Quand un client cesse simplement de payer, le créancier peut encore raisonner en relance, mise en demeure et assignation. Quand ce client bascule en redressement ou en liquidation judiciaire, le dossier change de nature. La logique du recouvrement individuel s’efface devant la discipline collective.
Le piège le plus fréquent est de continuer le litige comme si le jugement d’ouverture n’avait modifié que la solvabilité du débiteur. Ce n’est pas le cas. Le jugement modifie aussi la procédure, les délais, l’objet même d’une instance en cours et, parfois, les leviers encore réellement utiles.

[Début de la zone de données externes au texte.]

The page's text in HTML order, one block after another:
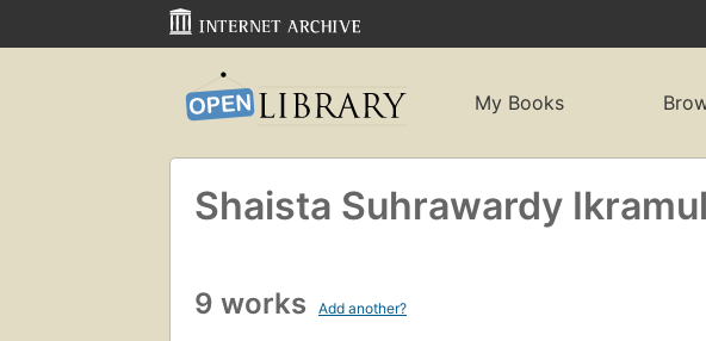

En pratique, trois questions doivent être traitées tout de suite. Premièrement: l’action en paiement est-elle encore possible telle quelle? Deuxièmement: la créance a-t-elle été déclarée à temps et correctement? Troisièmement: si une instance était déjà engagée, a-t-elle été reprise selon les formes imposées par le code de commerce?
Pour les entreprises confrontées à ce type de crise, l’enjeu n’est pas seulement le recouvrement de créances commerciales. Il touche aussi au contentieux commercial, au pilotage contractuel, et à la capacité de réagir sans perdre plusieurs mois sur une erreur de procédure.
I. Le jugement d’ouverture bloque la logique ordinaire du paiement
Le texte de base est l’article L. 622-21 du code de commerce. Il interrompt ou interdit toute action en justice tendant à la condamnation du débiteur au paiement d’une somme d’argent, ainsi que les procédures d’exécution, pour les créances antérieures qui ne relèvent pas des exceptions de l’article L. 622-17.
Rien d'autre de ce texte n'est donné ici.